Je connais un moyen pour l'obliger à partir, mais à l'angoisse qui me torture, se mêle cet appel affectueux que je regrette tant et qui chantonne mon nom dans le couloir. Pris d'une crise de panique quand elle s'attaque à la poignée en porcelaine de ma chambre, je me résous finalement à la faire décamper.

— Va-t'en !

— Paul ?

— Tout va bien, laisse-nous maintenant !

Je tente de la rassurer pour être enfin tranquille, qu'elle ne revienne plus, puis je tends mon bras vers l'interrupteur de ma lampe de chevet. Je sais précisément comment l'effrayer : quand la lumière s'allume, elle disparaît.

Bordel, treize mois que de manière irrégulière, elle tourmente mes nuits. Elle reste là, auprès de nous, telle une âme errante qui crie au secours. J'imagine qu'elle regrette de nous avoir quittés comme elle l'a fait. Elle s'en veut et c'est pour ça qu'elle vagabonde dans la maison. Mais c'est trop tard ! Notre vie a changé et tout part en couille. Je suis triste, accablé et toute la famille est perdue sans elle...

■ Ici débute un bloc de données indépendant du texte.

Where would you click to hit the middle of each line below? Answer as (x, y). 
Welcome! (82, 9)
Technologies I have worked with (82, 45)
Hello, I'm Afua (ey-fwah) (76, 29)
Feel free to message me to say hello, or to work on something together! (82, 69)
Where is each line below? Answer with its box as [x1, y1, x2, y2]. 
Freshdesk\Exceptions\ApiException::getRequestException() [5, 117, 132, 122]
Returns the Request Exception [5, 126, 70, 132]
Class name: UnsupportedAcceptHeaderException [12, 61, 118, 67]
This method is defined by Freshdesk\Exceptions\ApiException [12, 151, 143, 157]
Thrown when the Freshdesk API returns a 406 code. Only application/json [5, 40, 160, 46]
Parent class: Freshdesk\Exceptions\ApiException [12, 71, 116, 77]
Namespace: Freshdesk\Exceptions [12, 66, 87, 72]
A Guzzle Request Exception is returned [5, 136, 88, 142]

Treize mois, comme indiqués sur la carte qu'inconsciemment j'affiche et fais défiler sur l'écran de mon téléphone. Treize mois que Max l'a trouvée, la tête explosée au fond du jardin. Treize mois que chacun de nous, à sa façon, la pleure...

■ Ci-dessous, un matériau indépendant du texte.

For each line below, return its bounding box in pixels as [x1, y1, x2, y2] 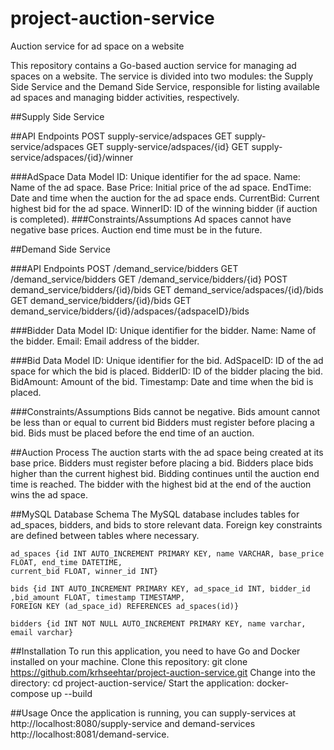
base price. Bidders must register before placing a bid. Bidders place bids [10, 457, 314, 469]
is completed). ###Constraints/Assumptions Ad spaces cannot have [10, 213, 292, 225]
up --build [51, 687, 93, 699]
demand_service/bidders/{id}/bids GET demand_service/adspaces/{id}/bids [10, 283, 324, 296]
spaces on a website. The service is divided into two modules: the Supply [10, 70, 314, 82]
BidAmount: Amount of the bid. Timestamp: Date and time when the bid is [10, 375, 314, 387]
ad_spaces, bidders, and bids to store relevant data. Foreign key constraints [10, 518, 323, 531]
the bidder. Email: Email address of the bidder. [10, 335, 200, 347]

Je me lève courbaturé et cherche rapidement dans l'étagère de ma grande armoire des affaires propres. Ça ne court pas les rues ces derniers temps et je suis obligé de planquer toutes mes fringues préférées, vu que Tom me les pique constamment. Je finis par trouver un polo blanc potable et un boxer. Je ne prends pas la peine d'ouvrir mes volets pour foncer à la douche avant Max. Je ne veux pas qu'il me vole la place, car il est capable de s'y confiner jusqu'à l'heure fatidique du départ pour le lycée. Il exagère toujours sur le parfum et le gel dans ses cheveux. Je dois avouer qu'entre Tom qui passe moins de dix minutes par jour dans la salle de bains et Max qui s'y enferme presque deux heures, cela crée un équilibre familial...

Je m'arrête devant le miroir pour observer mon visage après cette quasi-nuit blanche et constater que ma belle gueule est déformée. J'ai des cernes sous les yeux, cela me noircit le regard et me vieillit. Sans aucun doute, je fais plus que mes dix-sept ans, ce qui n'est pas plus mal. Je gratte mon menton carré et fais crisser mes ongles sur ma barbe, aujourd'hui encore, j'ai la flemme de la raser. En passant ma main dans mes cheveux bruns et lisses, un peu longs, je me dis qu'il faut absolument que je prenne rendez-vous chez le coiffeur ce week-end sans faute. Je rabats l'épaisseur sur le côté pour dégager mon grand front en attrapant le dentifrice. En me lavant activement les dents, je vérifie mon corps nu et sculpté. Je contracte mes abdominaux devant la glace lorsque j'entends Max tambouriner derrière la porte.

— ­­T'as fini ?

Je crache dans le lavabo et émets une grimace en pinçant mes lèvres charnues pour filer dans la douche à toute vitesse.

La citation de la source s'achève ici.